徐漾伸手撑在他耳侧的柜门上,把他圈在怀里:“你脸红了。”
“光线问题。”郁桑偏过头。
徐漾低下头,嘴唇几乎贴着他的耳廓:“你耳朵也红了。”
郁桑抬手推他胸口:“找线索,别闹。”
徐漾笑着退开,但手指在收回的时候不经意地蹭过郁桑的耳垂,像是无意,又像是故意。郁桑的耳朵更烫了。
两人在档案室里翻找了半天,终于在一个上锁的抽屉里找到了关键证据——主治医生和馆长之间的转账记录,以及一份详细的“目标名单”,名单上列了七个人的名字,周建国排在第三,徐漾排在第四。
“证据确凿。”郁桑把文件装进档案袋里,“现在我们得想办法出去报警。”
“门锁着。”徐漾推了推档案室的门,纹丝不动,“得找钥匙。”
两人在房间里又搜了一圈,最后郁桑在一面镜子的背面发现了一行小字:“答案就在镜子里。”
他看向镜子。镜子里映出他和徐漾两个人,并肩站着,徐漾的手搭在他肩上,姿态亲密。他盯着镜子看了几秒,忽然注意到镜框边缘有一串几乎看不清的刻字:“翻转我。”
郁桑伸手把镜子从墙上摘下来,翻到背面。背面贴着一张便签,上面写着开锁密码:0726。
“0726……”郁桑念了一遍,觉得有点耳熟。
徐漾在他身后笑了:“你生日啊。”
郁桑愣了一下。7月26号,确实是他的生日。
“这密室还带私货的?”郁桑嘟囔了一句,走到门口输入密码。锁“咔嗒”一声弹开了。
门外面是一条短短的走廊,尽头就是出口。出口处挂着一块牌子:“恭喜通关。你们成功揭露了殡仪馆的罪恶,救下了徐漾。请在出口处领取你们的通关纪念照。”
两人推开门走出去,刺眼的日光灯让郁桑眯了眯眼。工作人员迎上来,递给他们一张拍立得照片——是他们在第一间房间里翻线索时被偷拍的,郁桑低头看文件,徐漾在旁边看着他,眼神专注而温柔,嘴角带着一点笑意。
郁桑盯着照片看了两秒,耳根又开始发烫。
徐漾凑过来看了一眼,满意地“嗯”了一声:“这张拍得不错,我要了。”
“凭什么你……”
徐漾已经把照片揣进了自己兜里,伸手揽住郁桑的肩往外走:“走,请你吃冰淇淋,庆祝我们第一次约会圆满成功。
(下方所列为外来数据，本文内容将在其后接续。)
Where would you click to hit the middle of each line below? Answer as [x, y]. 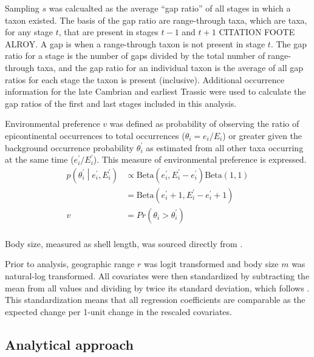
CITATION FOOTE [257, 32]
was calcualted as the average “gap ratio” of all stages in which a [170, 8]
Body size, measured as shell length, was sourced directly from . [124, 243]
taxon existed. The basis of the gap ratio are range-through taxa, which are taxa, [156, 20]
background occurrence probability [70, 147]
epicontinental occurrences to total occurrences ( [95, 135]
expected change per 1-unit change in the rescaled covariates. [118, 311]
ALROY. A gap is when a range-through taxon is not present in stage [135, 43]
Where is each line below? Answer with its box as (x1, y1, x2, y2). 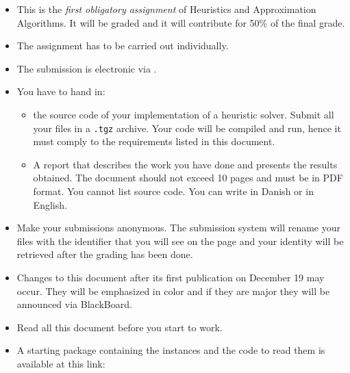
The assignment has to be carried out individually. (16, 38, 229, 53)
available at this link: (16, 356, 105, 370)
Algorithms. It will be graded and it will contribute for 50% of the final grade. (16, 15, 345, 29)
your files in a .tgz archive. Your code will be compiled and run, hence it (33, 120, 341, 135)
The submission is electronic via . (16, 61, 157, 75)
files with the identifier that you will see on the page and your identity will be (16, 233, 344, 248)
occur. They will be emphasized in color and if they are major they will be (16, 283, 330, 298)
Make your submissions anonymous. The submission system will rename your (16, 220, 340, 235)
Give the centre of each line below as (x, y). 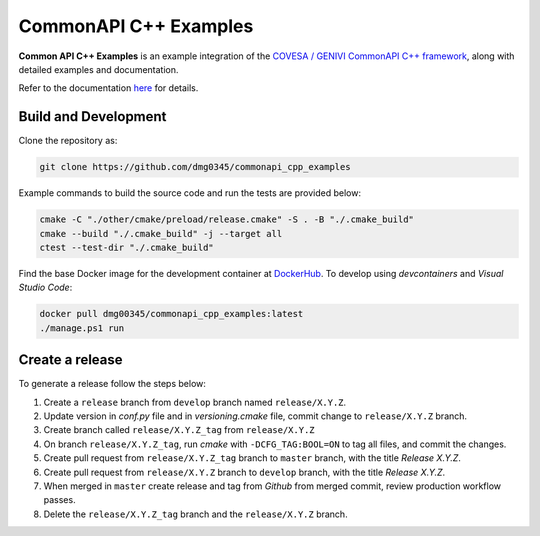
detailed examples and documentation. (98, 69)
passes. (59, 500)
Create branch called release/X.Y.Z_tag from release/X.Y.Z (179, 430)
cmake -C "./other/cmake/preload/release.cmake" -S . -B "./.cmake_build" (227, 219)
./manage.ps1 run (82, 328)
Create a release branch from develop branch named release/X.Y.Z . (195, 402)
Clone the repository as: (68, 141)
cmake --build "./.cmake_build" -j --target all (161, 233)
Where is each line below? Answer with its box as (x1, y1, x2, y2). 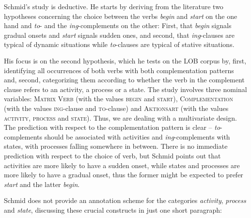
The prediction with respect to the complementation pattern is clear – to (4, 122, 220, 132)
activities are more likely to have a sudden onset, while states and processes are (4, 160, 240, 170)
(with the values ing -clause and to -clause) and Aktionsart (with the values (4, 103, 229, 113)
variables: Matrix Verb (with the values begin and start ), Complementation (4, 93, 233, 104)
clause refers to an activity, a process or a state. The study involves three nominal (4, 84, 247, 94)
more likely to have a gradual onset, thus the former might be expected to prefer (4, 170, 243, 180)
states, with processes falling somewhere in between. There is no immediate (4, 141, 228, 151)
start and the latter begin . (4, 179, 80, 189)

”
“谁跟你圆满……”郁桑被他半推半抱着往外走,嘴上在抗议,脚下却没停。
走出密室逃脱店的时候,商场的落地窗外,夏天的夕阳正烧得漫天通红。徐漾侧过头,在郁桑的太阳穴上轻轻落了一个吻,很轻,像一片叶子落在水面上。
“郁桑。”他说。
“嗯?”
“夏天要过完了。”
郁桑没说话,只是把手指悄悄扣进了徐漾的指缝里,十指交握。